There are multiverses, and this never seemed to matter very much, until a mage who is also very good at computers discovers that all – well, many – of the bad things that happened in our world, from the world wars to the great depression and even global warming, were a result of our world being toyed around with by wizards in another universe. Basically, the mages of Arth put us into situations where we would have to invent things or solve certain problems, after which they would steal the ideas for their own world.
Mark, the mage who discovers all this, went to Gladys, the wisest (and kookiest) witch he knew. And somehow this all led to a group of witches being sent to Arth and sabotage the evil otherworld mages with, among other things, kamikaze sex.
Er… maybe I should back up a bit.
This is a Diana Wynne Jones novel, yes, but this is not a children’s or YA fantasy.
After Changeover (the debut novel I probably won’t ever get to read), all of the published DWJs were for children/teens… until 1992, when A Sudden Wild Magic was published. Of course, even before I started this book, I thought of DWJ’s essay “Two Kinds of Writing?” in which she wrote about some unspoken assumptions about grown-up vs. children’s/teen fiction:
I found myself thinking as I wrote, “These poor adults are never going to understand this; I must explain it to them twice more and then remind them again later in different terms.” Now this is something I never have to think when I write for younger readers.
Starting on the first chapter, this was what I noticed the most – longer explanations about everything. I showed the first page to Kit, whose desk is next to mine at work, and she said it gave her a headache. I found A Sudden Wild Magic to be a bit weird, but still somehow, very Diana Wynne Jones. There’s the protagonist that doesn’t seem to have a high opinion of themselves, but everyone who knew them seem to admire, until they slowly become aware of their own inner strength. There’s the mention of bad, horrible parents, and in this book, on how that could go on to influence the kind of adult you became. There’s the wordplay and sly jokes and things that are fun buy may not make much sense in terms of the plot until you get to the end and all the pieces just fit together perfectly. I also thought that this particular novel reminded me a lot of Doctor Who, a feeling that I didn’t get with her other novels. And when I reread “Two Kinds of Writing?”, I saw that DWJ mentioned that “anyone who can follow Dr. Who can follow this in their sleep.”
So. This book has “sex, violence, politics, and the arcane skulduggery of science or magecraft”, which, as mentioned in her essay, were also apparent in DWJ’s children’s books, only not spelled out loud with 100% more explanation and more Doctor Who vibes. All of which spells “perfectly good read” to me, even if it won’t be in my top ten favourite DWJs. I dragged out my reading for as long as I could, gleefully savouring the feeling of reading a “brand new” Diana Wynne Jones, and finished it with the sober realisation that this was the last novel in my “reread” list that I had to read for the first time.
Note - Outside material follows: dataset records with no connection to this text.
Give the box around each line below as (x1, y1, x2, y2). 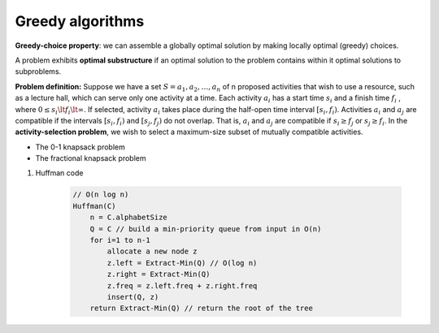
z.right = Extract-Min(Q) (106, 270, 211, 279)
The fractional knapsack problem (35, 154, 146, 163)
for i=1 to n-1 (89, 236, 150, 244)
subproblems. (15, 67, 62, 76)
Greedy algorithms (15, 12, 145, 30)
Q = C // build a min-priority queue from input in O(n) (89, 224, 322, 233)
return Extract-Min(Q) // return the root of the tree (89, 304, 313, 313)
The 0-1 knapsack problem (35, 142, 125, 152)
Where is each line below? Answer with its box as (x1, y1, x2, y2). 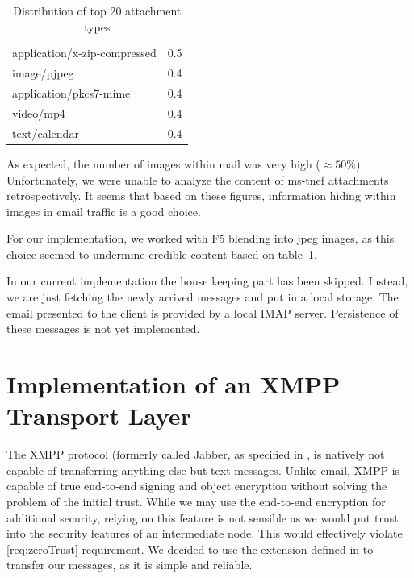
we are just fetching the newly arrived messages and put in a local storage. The (6, 289, 399, 306)
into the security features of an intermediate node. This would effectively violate (6, 525, 403, 542)
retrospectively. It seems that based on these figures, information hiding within (6, 187, 396, 204)
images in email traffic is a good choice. (6, 202, 201, 219)
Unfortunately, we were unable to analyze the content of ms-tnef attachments (6, 171, 389, 188)
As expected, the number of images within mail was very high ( (6, 155, 320, 172)
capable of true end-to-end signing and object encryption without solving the (6, 477, 387, 494)
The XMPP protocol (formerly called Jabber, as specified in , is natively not (6, 446, 385, 463)
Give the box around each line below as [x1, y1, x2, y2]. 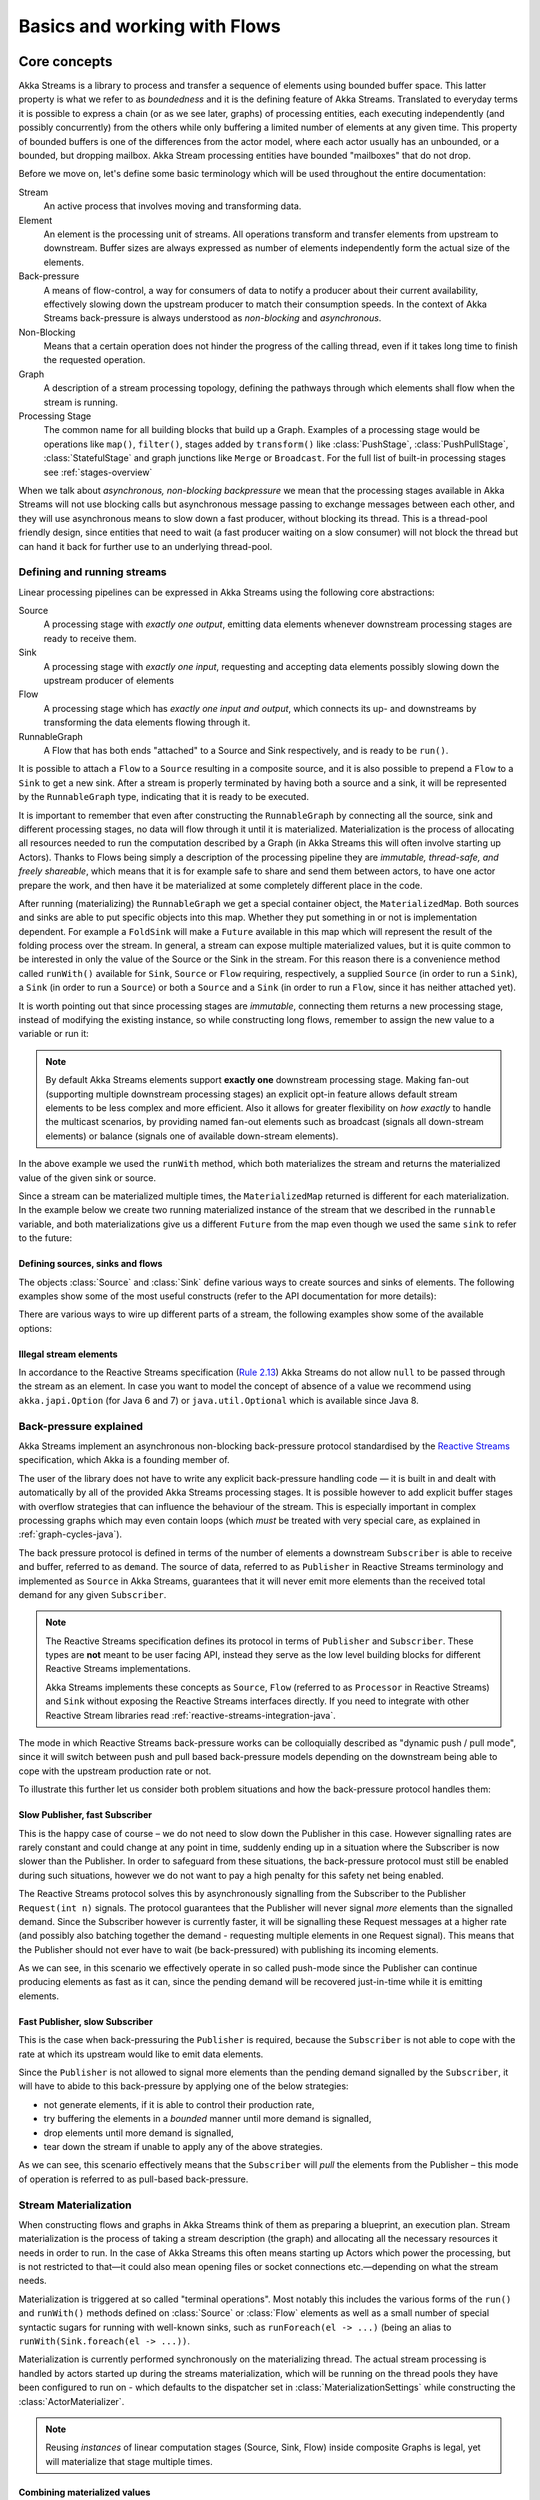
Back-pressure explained [18, 1419, 144, 1433]
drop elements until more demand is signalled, [43, 2126, 234, 2139]
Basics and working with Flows [18, 15, 281, 37]
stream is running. [43, 396, 119, 408]
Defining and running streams [18, 565, 167, 579]
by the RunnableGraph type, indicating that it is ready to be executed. [18, 791, 310, 803]
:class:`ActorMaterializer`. [18, 2395, 125, 2407]
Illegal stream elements [18, 1348, 119, 1360]
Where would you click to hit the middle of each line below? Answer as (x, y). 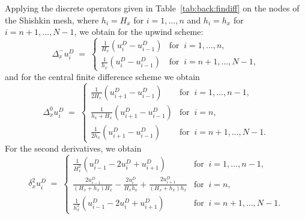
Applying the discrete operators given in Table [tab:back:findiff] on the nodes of (152, 8)
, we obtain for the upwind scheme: (139, 32)
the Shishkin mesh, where (52, 20)
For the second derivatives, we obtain (73, 148)
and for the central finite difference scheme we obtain (102, 76)
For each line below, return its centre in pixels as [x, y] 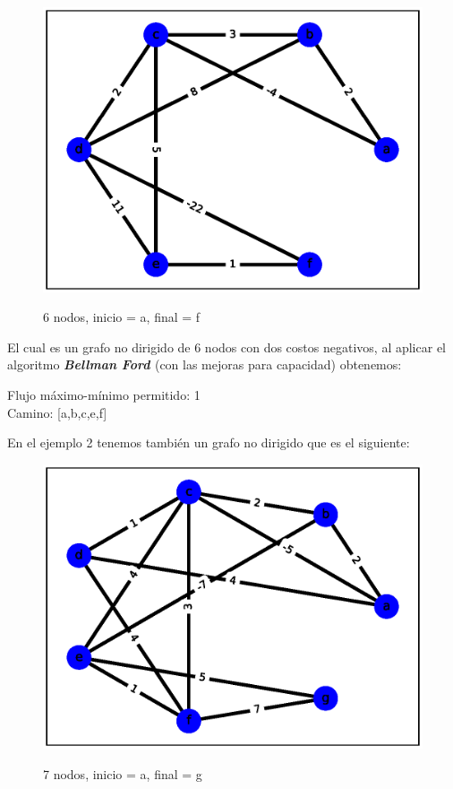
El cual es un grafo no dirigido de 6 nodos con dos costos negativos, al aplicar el [226, 347]
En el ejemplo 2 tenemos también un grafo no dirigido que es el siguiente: [209, 442]
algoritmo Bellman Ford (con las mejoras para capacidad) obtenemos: [205, 364]
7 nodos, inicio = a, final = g [123, 773]
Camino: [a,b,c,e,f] [57, 412]
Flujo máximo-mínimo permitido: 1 [104, 394]
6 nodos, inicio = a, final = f [122, 317]
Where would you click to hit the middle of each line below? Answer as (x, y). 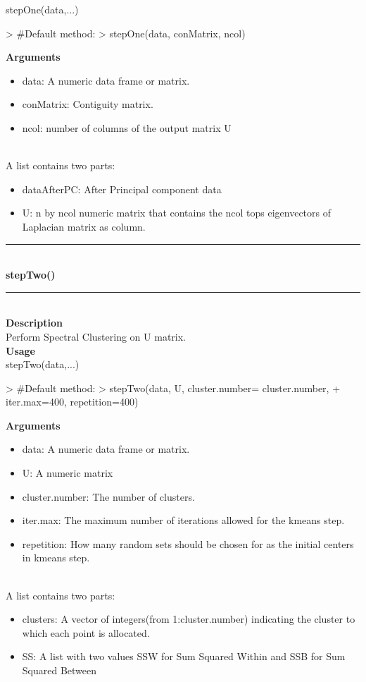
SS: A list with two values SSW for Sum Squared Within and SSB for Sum (184, 656)
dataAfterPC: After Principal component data (122, 189)
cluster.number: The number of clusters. (108, 496)
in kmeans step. (56, 558)
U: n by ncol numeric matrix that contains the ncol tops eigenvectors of (177, 213)
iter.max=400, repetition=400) (72, 402)
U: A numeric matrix (68, 473)
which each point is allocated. (86, 632)
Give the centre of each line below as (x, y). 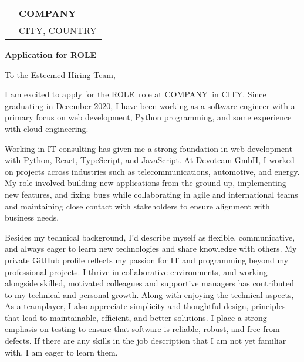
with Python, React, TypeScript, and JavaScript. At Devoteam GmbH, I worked (150, 160)
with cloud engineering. (47, 128)
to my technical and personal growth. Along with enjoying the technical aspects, (149, 294)
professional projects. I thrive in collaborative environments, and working (136, 271)
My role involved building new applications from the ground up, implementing (146, 183)
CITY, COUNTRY (58, 30)
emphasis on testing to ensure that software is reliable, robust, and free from (142, 329)
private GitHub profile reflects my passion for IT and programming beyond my (147, 260)
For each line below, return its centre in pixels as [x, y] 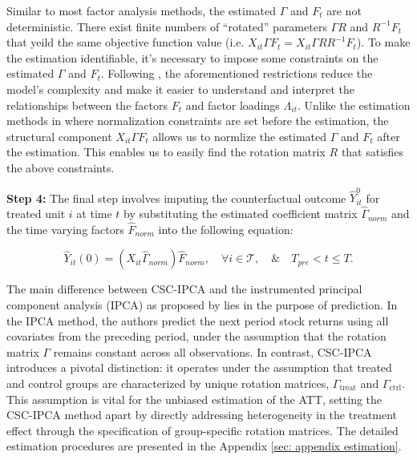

I could always reread it, of course, and the whole point of my DWJ reread is that every read brings out something new, but still. Not counting Changeover, there are no new worlds from her for me to discover. That made me sad, and I kind of dread reaching Chaldea in my rereads, even though I know that after that, I could always start all over again.
(Happy Friday the 13th! Also, Zillah Green is probably in my list of top ten favourite DWJ characters. But I’ll write more on that one day, when I reread this book.)